| Problem to solve |
When a line of the entries contains the word "bedroom", report that line.

[Collection entries]
=== Section Start ===
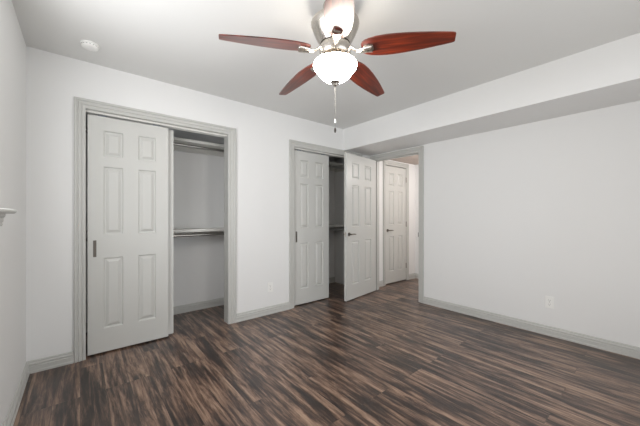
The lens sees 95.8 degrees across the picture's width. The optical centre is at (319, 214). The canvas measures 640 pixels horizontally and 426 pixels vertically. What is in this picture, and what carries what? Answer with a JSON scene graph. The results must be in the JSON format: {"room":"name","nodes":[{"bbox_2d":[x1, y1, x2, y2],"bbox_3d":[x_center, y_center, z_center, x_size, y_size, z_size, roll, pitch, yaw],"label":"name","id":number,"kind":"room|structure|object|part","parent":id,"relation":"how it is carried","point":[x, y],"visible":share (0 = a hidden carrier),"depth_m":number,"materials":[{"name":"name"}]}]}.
{"room":"bedroom","nodes":[
{"label":"bedroom","id":0,"kind":"room"},
{"bbox_2d":[0,0,25,425],"bbox_3d":[-1.335,-0.037,1.030,0.120,2.440,4.430,0,0,-40],"label":"wall","id":1,"kind":"structure","parent":0,"point":[12,43],"depth_m":1.72,"materials":[{"name":"white paint"}]},
{"bbox_2d":[0,208,16,225],"bbox_3d":[-1.184,-0.431,0.902,0.167,0.972,1.410,0,0,-40],"label":"window","id":2,"kind":"structure","parent":1,"relation":"in","point":[3,211],"depth_m":1.39,"materials":[{"name":"white plastic"}]},
{"bbox_3d":[-1.175,-0.018,0.909,0.143,0.023,1.410,0,0,-40],"label":"sill","id":3,"kind":"part","parent":2,"relation":"part of","materials":[{"name":"grey paint"}]},
{"bbox_2d":[3,362,29,425],"bbox_3d":[-1.061,1.137,0.810,0.019,0.092,3.499,0,0,-40],"label":"baseboard","id":4,"kind":"structure","parent":1,"relation":"attached to","point":[10,418],"depth_m":1.78,"materials":[{"name":"grey paint"}]},
{"bbox_2d":[86,114,334,322],"bbox_3d":[-0.645,-0.037,4.414,5.260,2.440,0.100,0,0,-40],"label":"wall","id":5,"kind":"structure","parent":0,"point":[198,179],"depth_m":3.62,"materials":[{"name":"white paint"}]},
{"bbox_2d":[86,123,223,156],"bbox_3d":[-1.796,-0.800,3.193,1.928,0.106,0.310,0,0,-40],"label":"closet shelf","id":6,"kind":"object","parent":5,"relation":"attached to","point":[175,139],"visible":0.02,"depth_m":3.47,"materials":[{"name":"white paint"}]},
{"bbox_2d":[86,130,223,151],"bbox_3d":[-1.728,-0.787,3.111,1.891,0.052,0.052,0,0,-40],"label":"closet rod","id":7,"kind":"object","parent":6,"relation":"attached to","point":[175,144],"visible":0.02,"depth_m":3.35,"materials":[{"name":"silver metal"}]},
{"bbox_2d":[86,297,223,331],"bbox_3d":[-1.888,1.137,3.305,1.928,0.092,0.019,0,0,-40],"label":"baseboard","id":8,"kind":"structure","parent":5,"relation":"attached to","point":[185,308],"depth_m":3.60,"materials":[{"name":"grey paint"}]},
{"bbox_2d":[86,227,223,237],"bbox_3d":[-1.796,0.215,3.193,1.928,0.106,0.310,0,0,-40],"label":"closet shelf","id":9,"kind":"object","parent":5,"relation":"attached to","point":[216,229],"visible":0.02,"depth_m":3.46,"materials":[{"name":"white paint"}]},
{"bbox_2d":[86,233,223,240],"bbox_3d":[-1.728,0.233,3.111,1.891,0.052,0.052,0,0,-40],"label":"closet rod","id":10,"kind":"object","parent":9,"relation":"attached to","point":[201,234],"visible":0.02,"depth_m":3.35,"materials":[{"name":"silver metal"}]},
{"bbox_2d":[329,277,334,282],"bbox_3d":[-0.399,1.137,4.540,1.718,0.092,0.019,0,0,-40],"label":"baseboard","id":11,"kind":"structure","parent":5,"relation":"attached to","point":[332,279],"depth_m":5.04,"materials":[{"name":"grey paint"}]},
{"bbox_2d":[329,161,343,171],"bbox_3d":[-0.306,-0.800,4.428,1.718,0.106,0.310,0,0,-40],"label":"closet shelf","id":12,"kind":"object","parent":5,"relation":"attached to","point":[330,163],"visible":0.13,"depth_m":4.91,"materials":[{"name":"white paint"}]},
{"bbox_2d":[329,224,343,230],"bbox_3d":[-0.306,0.215,4.428,1.718,0.106,0.310,0,0,-40],"label":"closet shelf","id":13,"kind":"object","parent":5,"relation":"attached to","point":[330,225],"visible":0.19,"depth_m":4.92,"materials":[{"name":"white paint"}]},
{"bbox_2d":[329,227,343,229],"bbox_3d":[-0.238,0.233,4.346,1.681,0.052,0.052,0,0,-40],"label":"closet rod","id":14,"kind":"object","parent":13,"relation":"attached to","point":[343,227],"visible":0.22,"depth_m":4.75,"materials":[{"name":"silver metal"}]},
{"bbox_2d":[26,46,414,361],"bbox_3d":[-0.234,-0.037,3.840,5.160,2.440,0.110,0,0,-40],"label":"wall","id":15,"kind":"structure","parent":0,"point":[53,80],"depth_m":2.54,"materials":[{"name":"white paint"}]},
{"bbox_2d":[27,351,73,373],"bbox_3d":[-2.075,1.137,2.229,0.267,0.092,0.019,0,0,-40],"label":"baseboard","id":16,"kind":"structure","parent":15,"relation":"attached to","point":[58,360],"depth_m":2.23,"materials":[{"name":"grey paint"}]},
{"bbox_2d":[74,96,235,362],"bbox_3d":[-1.482,0.117,2.791,1.358,2.131,0.131,0,0,-40],"label":"door frame","id":17,"kind":"structure","parent":15,"relation":"attached to","point":[80,104],"depth_m":2.46,"materials":[{"name":"grey paint"}]},
{"bbox_2d":[86,109,226,137],"bbox_3d":[-1.498,-0.862,2.800,1.196,0.020,0.087,0,0,-40],"label":"door track","id":18,"kind":"object","parent":15,"relation":"attached to","point":[90,112],"visible":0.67,"depth_m":2.72,"materials":[{"name":"white metal"}]},
{"bbox_2d":[87,114,167,355],"bbox_3d":[-1.704,0.160,2.604,0.607,2.018,0.035,0,0,-40],"label":"door","id":19,"kind":"structure","parent":18,"relation":"hanging from","point":[127,161],"depth_m":2.57,"materials":[{"name":"grey paint"}]},
{"bbox_3d":[-1.892,0.284,2.428,0.022,0.140,0.004,0,0,-40],"label":"pull handle","id":20,"kind":"part","parent":19,"relation":"part of","materials":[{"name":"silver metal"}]},
{"bbox_2d":[168,129,172,333],"bbox_3d":[-1.693,0.160,2.678,0.607,2.018,0.031,0,0,-40],"label":"door","id":21,"kind":"structure","parent":18,"relation":"hanging from","point":[170,132],"depth_m":2.84,"materials":[{"name":"grey paint"}]},
{"bbox_2d":[236,302,289,322],"bbox_3d":[-0.654,1.137,3.407,0.701,0.092,0.019,0,0,-40],"label":"baseboard","id":22,"kind":"structure","parent":15,"relation":"attached to","point":[251,314],"depth_m":3.38,"materials":[{"name":"grey paint"}]},
{"bbox_2d":[268,282,272,291],"bbox_3d":[-0.595,0.865,3.464,0.070,0.115,0.008,0,0,-40],"label":"wall outlet","id":23,"kind":"object","parent":15,"relation":"attached to","point":[270,284],"visible":1,"depth_m":3.46,"materials":[{"name":"white plastic"}]},
{"bbox_2d":[294,147,343,157],"bbox_3d":[0.089,-0.862,4.115,1.196,0.020,0.087,0,0,-40],"label":"door track","id":24,"kind":"object","parent":15,"relation":"attached to","point":[295,148],"visible":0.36,"depth_m":4.01,"materials":[{"name":"grey metal"}]},
{"bbox_2d":[294,150,328,305],"bbox_3d":[-0.117,0.160,3.919,0.607,2.018,0.035,0,0,-40],"label":"door","id":25,"kind":"structure","parent":24,"relation":"hanging from","point":[311,170],"depth_m":3.89,"materials":[{"name":"grey paint"}]},
{"bbox_2d":[289,139,361,308],"bbox_3d":[0.101,0.117,4.103,1.347,2.131,0.131,0,0,-40],"label":"door frame","id":26,"kind":"structure","parent":15,"relation":"attached to","point":[292,143],"depth_m":3.66,"materials":[{"name":"grey paint"}]},
{"bbox_2d":[383,160,408,285],"bbox_3d":[1.303,0.130,5.100,0.729,2.106,0.131,0,0,-40],"label":"door frame","id":27,"kind":"structure","parent":15,"relation":"attached to","point":[386,162],"depth_m":4.98,"materials":[{"name":"grey paint"}]},
{"bbox_2d":[386,166,406,283],"bbox_3d":[1.323,0.166,5.084,0.606,2.006,0.157,0,0,-40],"label":"door","id":28,"kind":"structure","parent":15,"relation":"in","point":[396,180],"depth_m":5.06,"materials":[{"name":"grey paint"}]},
{"bbox_2d":[409,273,414,279],"bbox_3d":[1.707,1.137,5.364,0.225,0.092,0.019,0,0,-40],"label":"baseboard","id":29,"kind":"structure","parent":15,"relation":"attached to","point":[411,276],"depth_m":5.36,"materials":[{"name":"grey paint"}]},
{"bbox_2d":[12,0,639,128],"bbox_3d":[0.690,-1.307,2.709,5.380,0.100,4.430,0,0,-40],"label":"ceiling","id":30,"kind":"structure","parent":0,"point":[175,42],"depth_m":2.08,"materials":[{"name":"white paint"}]},
{"bbox_2d":[80,40,99,50],"bbox_3d":[-1.695,-1.241,2.130,0.114,0.032,0.114,0,0,-40],"label":"smoke detector","id":31,"kind":"object","parent":30,"relation":"attached to","point":[89,45],"visible":1,"depth_m":2.11,"materials":[{"name":"white plastic"}]},
{"bbox_2d":[219,0,455,132],"bbox_3d":[0.058,-0.874,1.780,1.270,0.765,1.209,0,0,-36],"label":"ceiling fan","id":32,"kind":"object","parent":30,"relation":"hanging from","point":[334,27],"visible":1,"depth_m":1.64,"materials":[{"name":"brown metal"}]},
{"bbox_3d":[-0.299,-0.959,1.608,0.501,0.006,0.149,-4,13,-18],"label":"blade","id":33,"kind":"part","parent":32,"relation":"part of","materials":[{"name":"brown wood"}]},
{"bbox_3d":[-0.150,-0.959,2.067,0.149,0.006,0.501,-15,5,-36],"label":"blade","id":34,"kind":"part","parent":32,"relation":"part of","materials":[{"name":"brown wood"}]},
{"bbox_3d":[0.091,-0.854,1.735,0.262,0.113,0.262,0,0,0],"label":"lamp shade","id":35,"kind":"part","parent":32,"relation":"part of","materials":[{"name":"white glass"}]},
{"bbox_3d":[0.091,-0.959,1.325,0.149,0.006,0.501,12,4,-1],"label":"blade","id":36,"kind":"part","parent":32,"relation":"part of","materials":[{"name":"brown wood"}]},
{"bbox_3d":[0.332,-0.959,2.067,0.149,0.006,0.501,-15,-12,34],"label":"blade","id":37,"kind":"part","parent":32,"relation":"part of","materials":[{"name":"brown wood"}]},
{"bbox_3d":[0.480,-0.959,1.608,0.501,0.006,0.149,4,-11,18],"label":"blade","id":38,"kind":"part","parent":32,"relation":"part of","materials":[{"name":"brown wood"}]},
{"bbox_2d":[343,33,639,155],"bbox_3d":[1.679,-1.100,3.081,0.582,0.314,3.501,0,0,-40],"label":"soffit","id":39,"kind":"structure","parent":30,"relation":"attached to","point":[608,74],"depth_m":2.63,"materials":[{"name":"white paint"}]},
{"bbox_2d":[13,278,639,425],"bbox_3d":[0.690,1.233,2.709,5.380,0.100,4.430,0,0,-40],"label":"floor","id":40,"kind":"structure","parent":0,"point":[384,356],"depth_m":2.14,"materials":[{"name":"brown wood"}]},
{"bbox_2d":[335,157,343,283],"bbox_3d":[0.491,-0.037,4.901,0.110,2.440,0.599,0,0,-40],"label":"wall","id":41,"kind":"structure","parent":0,"point":[339,176],"depth_m":5.00,"materials":[{"name":"white paint"}]},
{"bbox_2d":[391,154,418,164],"bbox_3d":[2.018,-0.993,4.238,1.185,0.100,2.151,0,0,-40],"label":"ceiling","id":42,"kind":"structure","parent":0,"point":[414,159],"depth_m":4.92,"materials":[{"name":"beige paint"}]},
{"bbox_2d":[415,164,418,273],"bbox_3d":[2.318,-0.037,4.882,0.100,2.440,2.960,0,0,-40],"label":"wall","id":43,"kind":"structure","parent":0,"point":[417,165],"depth_m":5.42,"materials":[{"name":"white paint"}]},
{"bbox_2d":[369,101,639,346],"bbox_3d":[1.986,-0.037,3.257,0.115,2.440,3.621,0,0,-40],"label":"wall","id":44,"kind":"structure","parent":0,"point":[515,217],"depth_m":2.87,"materials":[{"name":"white paint"}]},
{"bbox_2d":[343,153,375,300],"bbox_3d":[0.600,0.164,4.218,0.157,2.015,0.774,0,0,42],"label":"door","id":45,"kind":"structure","parent":44,"relation":"in","point":[359,234],"depth_m":4.16,"materials":[{"name":"grey paint"}]},
{"bbox_2d":[370,146,423,302],"bbox_3d":[1.137,0.128,4.264,0.135,2.111,0.922,0,0,-40],"label":"door frame","id":46,"kind":"structure","parent":44,"relation":"attached to","point":[420,149],"depth_m":3.92,"materials":[{"name":"grey paint"}]},
{"bbox_2d":[423,296,639,358],"bbox_3d":[2.200,1.137,2.893,0.019,0.092,2.545,0,0,-40],"label":"baseboard","id":47,"kind":"structure","parent":44,"relation":"attached to","point":[604,344],"depth_m":2.86,"materials":[{"name":"grey paint"}]},
{"bbox_2d":[545,296,553,308],"bbox_3d":[2.253,0.857,2.838,0.008,0.115,0.070,0,0,-40],"label":"wall outlet","id":48,"kind":"object","parent":44,"relation":"attached to","point":[549,301],"visible":1,"depth_m":2.84,"materials":[{"name":"white plastic"}]}
]}
=== Section End ===
| Completed exercise |
{"room":"bedroom","nodes":[
{"label":"bedroom","id":0,"kind":"room"},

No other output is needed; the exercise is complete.